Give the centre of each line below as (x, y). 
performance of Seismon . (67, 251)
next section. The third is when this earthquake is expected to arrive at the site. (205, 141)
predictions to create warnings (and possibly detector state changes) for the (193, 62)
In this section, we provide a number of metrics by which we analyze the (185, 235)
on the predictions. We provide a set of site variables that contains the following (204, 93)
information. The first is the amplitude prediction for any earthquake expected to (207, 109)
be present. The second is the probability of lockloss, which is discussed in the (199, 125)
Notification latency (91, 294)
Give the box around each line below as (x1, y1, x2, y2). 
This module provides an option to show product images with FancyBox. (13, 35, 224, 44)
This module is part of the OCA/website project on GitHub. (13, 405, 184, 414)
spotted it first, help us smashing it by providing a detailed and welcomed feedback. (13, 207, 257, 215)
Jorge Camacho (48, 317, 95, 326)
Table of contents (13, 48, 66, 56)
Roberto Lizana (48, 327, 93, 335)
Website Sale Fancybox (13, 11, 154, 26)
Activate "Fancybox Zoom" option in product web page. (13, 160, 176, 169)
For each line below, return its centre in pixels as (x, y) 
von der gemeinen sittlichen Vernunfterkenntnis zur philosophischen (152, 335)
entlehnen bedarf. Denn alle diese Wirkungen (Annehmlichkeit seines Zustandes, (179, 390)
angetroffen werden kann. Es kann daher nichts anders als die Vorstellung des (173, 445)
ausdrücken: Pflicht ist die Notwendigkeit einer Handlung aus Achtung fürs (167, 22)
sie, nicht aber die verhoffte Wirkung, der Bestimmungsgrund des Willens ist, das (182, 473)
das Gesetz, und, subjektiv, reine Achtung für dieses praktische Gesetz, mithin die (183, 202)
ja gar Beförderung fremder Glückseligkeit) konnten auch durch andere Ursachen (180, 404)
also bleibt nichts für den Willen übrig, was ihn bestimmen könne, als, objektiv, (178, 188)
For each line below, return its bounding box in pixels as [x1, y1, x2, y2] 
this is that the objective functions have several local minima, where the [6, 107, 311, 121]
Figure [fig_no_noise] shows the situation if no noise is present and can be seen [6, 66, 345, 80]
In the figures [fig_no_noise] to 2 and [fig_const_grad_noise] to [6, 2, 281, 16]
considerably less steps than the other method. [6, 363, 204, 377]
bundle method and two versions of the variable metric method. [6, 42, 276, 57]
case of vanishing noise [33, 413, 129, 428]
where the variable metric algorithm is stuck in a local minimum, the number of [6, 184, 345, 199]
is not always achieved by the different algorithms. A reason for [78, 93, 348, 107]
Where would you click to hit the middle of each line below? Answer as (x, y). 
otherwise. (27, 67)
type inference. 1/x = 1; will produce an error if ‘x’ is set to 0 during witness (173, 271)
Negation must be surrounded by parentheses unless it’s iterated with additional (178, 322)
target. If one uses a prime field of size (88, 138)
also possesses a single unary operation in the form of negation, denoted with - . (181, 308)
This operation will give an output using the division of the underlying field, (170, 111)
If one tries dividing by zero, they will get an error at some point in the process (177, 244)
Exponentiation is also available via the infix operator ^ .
============================================================
**Required work:**
What is needed is each line of the entries that contains the word "predictions".

**Solution:**
predictions to create warnings (and possibly detector state changes) for the (193, 62)
on the predictions. We provide a set of site variables that contains the following (204, 93)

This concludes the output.